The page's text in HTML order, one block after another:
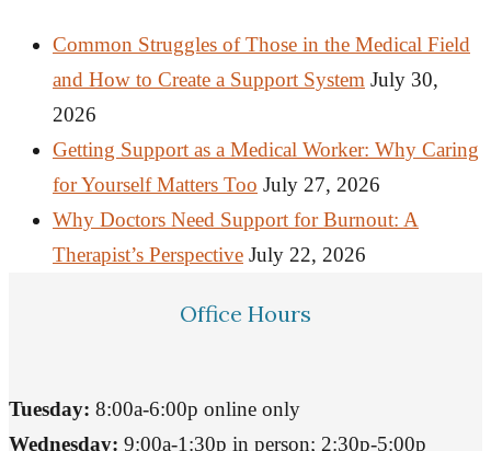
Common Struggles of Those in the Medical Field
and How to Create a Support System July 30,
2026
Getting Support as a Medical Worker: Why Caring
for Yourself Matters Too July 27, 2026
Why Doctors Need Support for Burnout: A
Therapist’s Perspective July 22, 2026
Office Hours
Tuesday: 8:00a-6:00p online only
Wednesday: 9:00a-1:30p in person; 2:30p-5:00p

[What is expected]: Reproduce all entries without any change, and omit the pictures.

[Result of the task]:
The page's text in HTML order, one block after another:
Common Struggles of Those in the Medical Field
and How to Create a Support System July 30,
2026
Getting Support as a Medical Worker: Why Caring
for Yourself Matters Too July 27, 2026
Why Doctors Need Support for Burnout: A
Therapist’s Perspective July 22, 2026
Office Hours
Tuesday: 8:00a-6:00p online only
Wednesday: 9:00a-1:30p in person; 2:30p-5:00p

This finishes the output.